DESCRIPTION OF THE TASK:
Leaving out all pictures, repeat exactly the lines from the one that holds "The page's text" to the last line of the entries below.

━━━ DATA FOR PROCESSING

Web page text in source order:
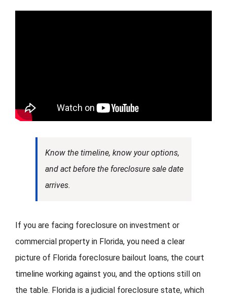
Know the timeline, know your options,
and act before the foreclosure sale date
arrives.
If you are facing foreclosure on investment or
commercial property in Florida, you need a clear
picture of Florida foreclosure bailout loans, the court
timeline working against you, and the options still on
the table. Florida is a judicial foreclosure state, which
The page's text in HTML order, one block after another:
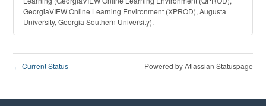
GeorgiaVIEW Online Learning Environment (XPROD), Augusta
University, Georgia Southern University).
← Current Status Powered by Atlassian Statuspage
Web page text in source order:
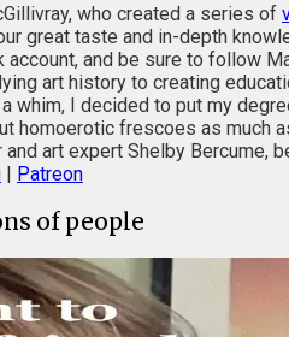
who created a series of
great taste and in-depth
and be sure to follow
art history to creating
I decided to put my
frescoes as much
art expert Shelby Bercume,
| Patreon
of people
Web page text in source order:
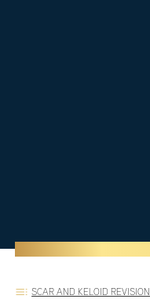
SCAR AND KELOID REVISION
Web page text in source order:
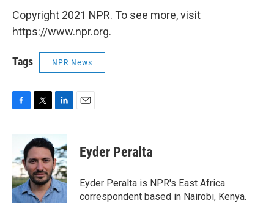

━━━━━━

EXERCISE OUTPUT:
The page's text in HTML order, one block after another:
GeorgiaVIEW Online Learning Environment (XPROD), Augusta
University, Georgia Southern University).
← Current Status Powered by Atlassian Statuspage
Web page text in source order:
who created a series of
great taste and in-depth
and be sure to follow
art history to creating
I decided to put my
frescoes as much
art expert Shelby Bercume,
| Patreon
of people
Web page text in source order:
SCAR AND KELOID REVISION
Web page text in source order:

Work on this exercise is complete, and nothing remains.